• **Required work**
Every line of the listing below must be printed again exactly, apart from its pictures.

--

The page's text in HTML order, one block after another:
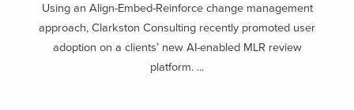
Using an Align-Embed-Reinforce change management
approach, Clarkston Consulting recently promoted user
adoption on a clients’ new AI-enabled MLR review
platform. ...
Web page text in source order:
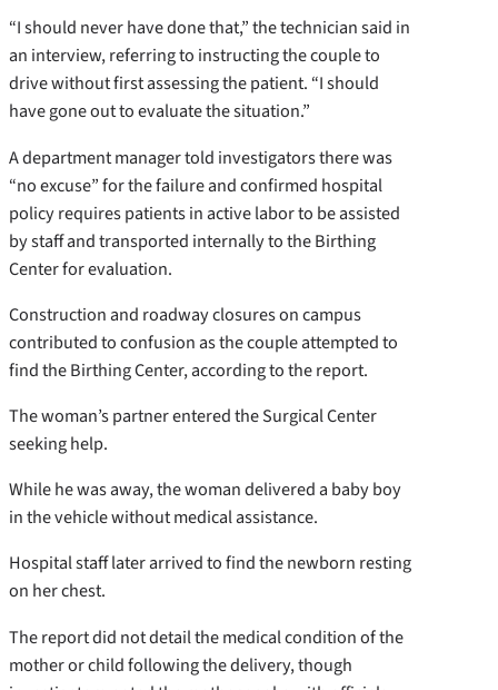
“I should never have done that,” the technician said in
an interview, referring to instructing the couple to
drive without first assessing the patient. “I should
have gone out to evaluate the situation.”
A department manager told investigators there was
“no excuse” for the failure and confirmed hospital
policy requires patients in active labor to be assisted
by staff and transported internally to the Birthing
Center for evaluation.
Construction and roadway closures on campus
contributed to confusion as the couple attempted to
find the Birthing Center, according to the report.
The woman’s partner entered the Surgical Center
seeking help.
While he was away, the woman delivered a baby boy
in the vehicle without medical assistance.
Hospital staff later arrived to find the newborn resting
on her chest.
The report did not detail the medical condition of the
mother or child following the delivery, though
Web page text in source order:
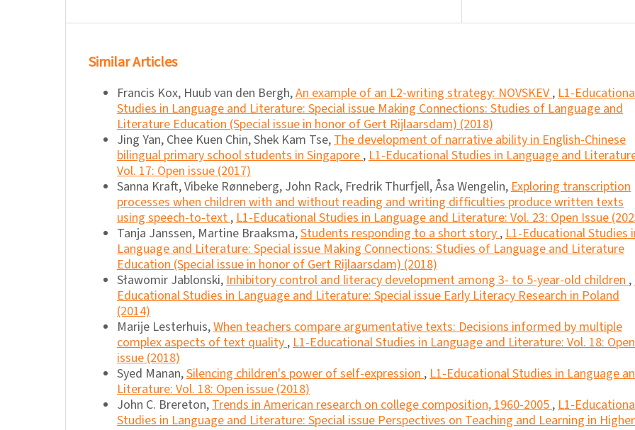
Similar Articles
Francis Kox, Huub van den Bergh,An example of an L2-writing strategy: NOVSKEV,L1-
Studies in Language and Literature: Special issue Making Connections: Studies of Language and
Literature Education (Special issue in honor of Gert Rijlaarsdam) (2018)
Jing Yan, Chee Kuen Chin, Shek Kam Tse,The development of narrative ability in English-Chinese
bilingual primary school students in Singapore,L1-Educational Studies in Language and
Vol. 17: Open issue (2017)
Sanna Kraft, Vibeke Rønneberg, John Rack, Fredrik Thurfjell, Åsa Wengelin,Exploring transcription
processes when children with and without reading and writing difﬁculties produce written texts
using speech-to-text,L1-Educational Studies in Language and Literature: Vol. 23: Open Issue
Tanja Janssen, Martine Braaksma,Students responding to a short story,L1-Educational Studies
Language and Literature: Special issue Making Connections: Studies of Language and Literature
Education (Special issue in honor of Gert Rijlaarsdam) (2018)
Sławomir Jablonski,Inhibitory control and literacy development among 3- to 5-year-old children,
Educational Studies in Language and Literature: Special issue Early Literacy Research in Poland
(2014)
Marije Lesterhuis,When teachers compare argumentative texts: Decisions informed by multiple
complex aspects of text quality,L1-Educational Studies in Language and Literature: Vol. 18: Open
issue (2018)
Syed Manan,Silencing children's power of self-expression,L1-Educational Studies in Language
Literature: Vol. 18: Open issue (2018)
John C. Brereton,Trends in American research on college composition, 1960-2005,L1-
Studies in Language and Literature: Special issue Perspectives on Teaching and Learning in Higher
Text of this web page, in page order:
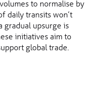
to normalise by
daily transits won’t
gradual upsurge is
initiatives aim to
global trade.
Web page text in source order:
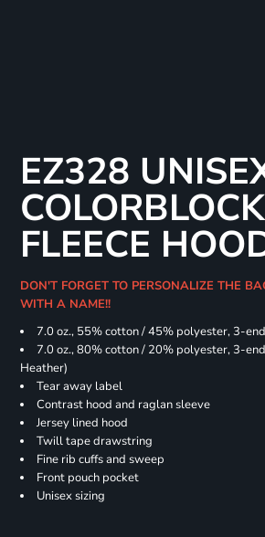
EZ328
COLORBLOCK
FLEECE
DON'T FORGET TO PERSONALIZE THE
WITH A NAME!!
7.0 oz., 55% cotton / 45% polyester, 3-
7.0 oz., 80% cotton / 20% polyester, 3-
Heather)
Tear away label
Contrast hood and raglan sleeve
Jersey lined hood
Twill tape drawstring
Fine rib cuffs and sweep
Front pouch pocket
Unisex sizing
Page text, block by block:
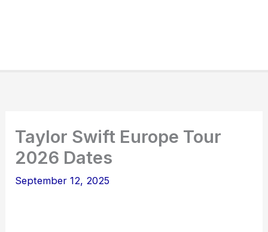
Taylor Swift Europe Tour
2026 Dates
September 12, 2025
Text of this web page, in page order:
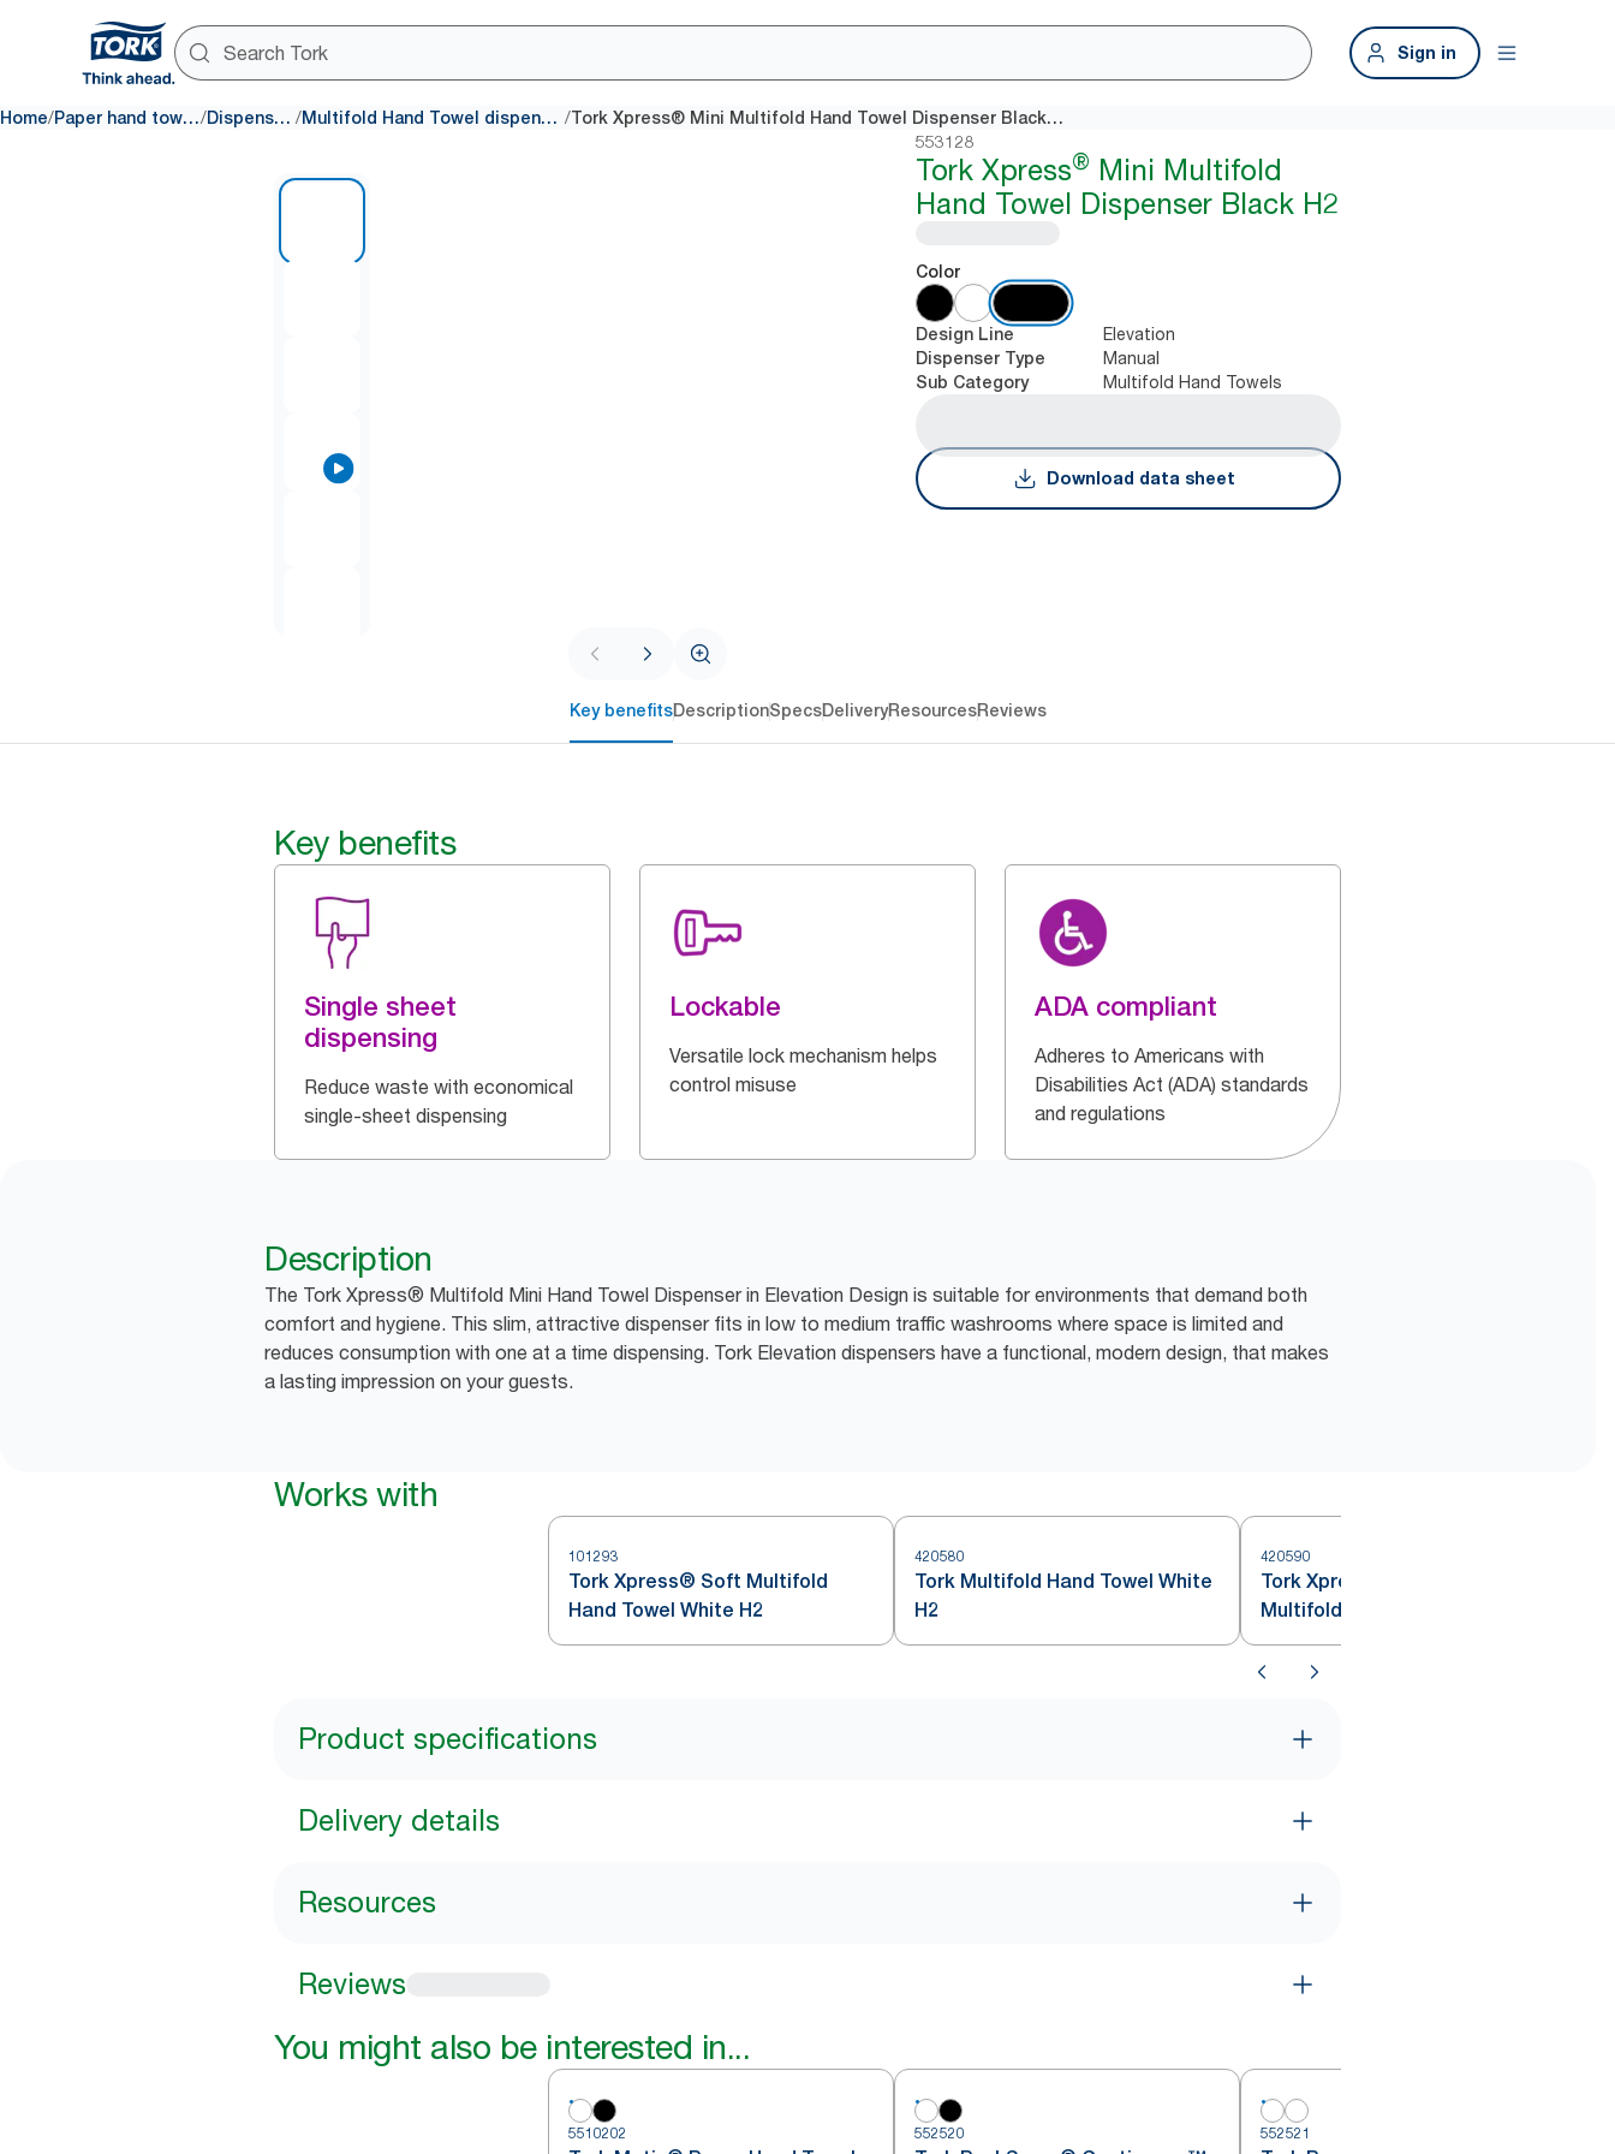
Sign in
Home/ Paper hand towels/ Dispensers / Multifold Hand Towel dispensers / Tork Xpress® Mini Multifold Hand Towel Dispenser Black H2
553128
Tork Xpress® Mini Multifold
Hand Towel Dispenser Black H2
Color
Design Line Elevation
Dispenser Type Manual
Sub Category Multifold Hand Towels
Download data sheet
Key benefitsDescriptionSpecsDeliveryResourcesReviews
Key benefits
Single sheet
dispensing
Reduce waste with economical
single-sheet dispensing
Lockable
Versatile lock mechanism helps
control misuse
ADA compliant
Adheres to Americans with
Disabilities Act (ADA) standards
and regulations
Description
The Tork Xpress® Multifold Mini Hand Towel Dispenser in Elevation Design is suitable for environments that demand both
comfort and hygiene. This slim, attractive dispenser fits in low to medium traffic washrooms where space is limited and
reduces consumption with one at a time dispensing. Tork Elevation dispensers have a functional, modern design, that makes
a lasting impression on your guests.
Works with
101293
Tork Xpress® Soft Multifold
Hand Towel White H2
420580
Tork Multifold Hand Towel White
H2
420590
Tork Xpress® Compressed
Multifold Hand Towel White H2
Product specifications
Delivery details
Resources
Reviews
You might also be interested in...
5510202 552520 552521

--

• **Result of this exercise**
The page's text in HTML order, one block after another:
Using an Align-Embed-Reinforce change management
approach, Clarkston Consulting recently promoted user
adoption on a clients’ new AI-enabled MLR review
platform. ...
Web page text in source order:
“I should never have done that,” the technician said in
an interview, referring to instructing the couple to
drive without first assessing the patient. “I should
have gone out to evaluate the situation.”
A department manager told investigators there was
“no excuse” for the failure and confirmed hospital
policy requires patients in active labor to be assisted
by staff and transported internally to the Birthing
Center for evaluation.
Construction and roadway closures on campus
contributed to confusion as the couple attempted to
find the Birthing Center, according to the report.
The woman’s partner entered the Surgical Center
seeking help.
While he was away, the woman delivered a baby boy
in the vehicle without medical assistance.
Hospital staff later arrived to find the newborn resting
on her chest.
The report did not detail the medical condition of the
mother or child following the delivery, though
Web page text in source order:
Similar Articles
Francis Kox, Huub van den Bergh,An example of an L2-writing strategy: NOVSKEV,L1-
Studies in Language and Literature: Special issue Making Connections: Studies of Language and
Literature Education (Special issue in honor of Gert Rijlaarsdam) (2018)
Jing Yan, Chee Kuen Chin, Shek Kam Tse,The development of narrative ability in English-Chinese
bilingual primary school students in Singapore,L1-Educational Studies in Language and
Vol. 17: Open issue (2017)
Sanna Kraft, Vibeke Rønneberg, John Rack, Fredrik Thurfjell, Åsa Wengelin,Exploring transcription
processes when children with and without reading and writing difﬁculties produce written texts
using speech-to-text,L1-Educational Studies in Language and Literature: Vol. 23: Open Issue
Tanja Janssen, Martine Braaksma,Students responding to a short story,L1-Educational Studies
Language and Literature: Special issue Making Connections: Studies of Language and Literature
Education (Special issue in honor of Gert Rijlaarsdam) (2018)
Sławomir Jablonski,Inhibitory control and literacy development among 3- to 5-year-old children,
Educational Studies in Language and Literature: Special issue Early Literacy Research in Poland
(2014)
Marije Lesterhuis,When teachers compare argumentative texts: Decisions informed by multiple
complex aspects of text quality,L1-Educational Studies in Language and Literature: Vol. 18: Open
issue (2018)
Syed Manan,Silencing children's power of self-expression,L1-Educational Studies in Language
Literature: Vol. 18: Open issue (2018)
John C. Brereton,Trends in American research on college composition, 1960-2005,L1-
Studies in Language and Literature: Special issue Perspectives on Teaching and Learning in Higher
Text of this web page, in page order:
to normalise by
daily transits won’t
gradual upsurge is
initiatives aim to
global trade.
Web page text in source order:
EZ328
COLORBLOCK
FLEECE
DON'T FORGET TO PERSONALIZE THE
WITH A NAME!!
7.0 oz., 55% cotton / 45% polyester, 3-
7.0 oz., 80% cotton / 20% polyester, 3-
Heather)
Tear away label
Contrast hood and raglan sleeve
Jersey lined hood
Twill tape drawstring
Fine rib cuffs and sweep
Front pouch pocket
Unisex sizing
Page text, block by block:
Taylor Swift Europe Tour
2026 Dates
September 12, 2025
Text of this web page, in page order:
Sign in
Home/ Paper hand towels/ Dispensers / Multifold Hand Towel dispensers / Tork Xpress® Mini Multifold Hand Towel Dispenser Black H2
553128
Tork Xpress® Mini Multifold
Hand Towel Dispenser Black H2
Color
Design Line Elevation
Dispenser Type Manual
Sub Category Multifold Hand Towels
Download data sheet
Key benefitsDescriptionSpecsDeliveryResourcesReviews
Key benefits
Single sheet
dispensing
Reduce waste with economical
single-sheet dispensing
Lockable
Versatile lock mechanism helps
control misuse
ADA compliant
Adheres to Americans with
Disabilities Act (ADA) standards
and regulations
Description
The Tork Xpress® Multifold Mini Hand Towel Dispenser in Elevation Design is suitable for environments that demand both
comfort and hygiene. This slim, attractive dispenser fits in low to medium traffic washrooms where space is limited and
reduces consumption with one at a time dispensing. Tork Elevation dispensers have a functional, modern design, that makes
a lasting impression on your guests.
Works with
101293
Tork Xpress® Soft Multifold
Hand Towel White H2
420580
Tork Multifold Hand Towel White
H2
420590
Tork Xpress® Compressed
Multifold Hand Towel White H2
Product specifications
Delivery details
Resources
Reviews
You might also be interested in...
5510202 552520 552521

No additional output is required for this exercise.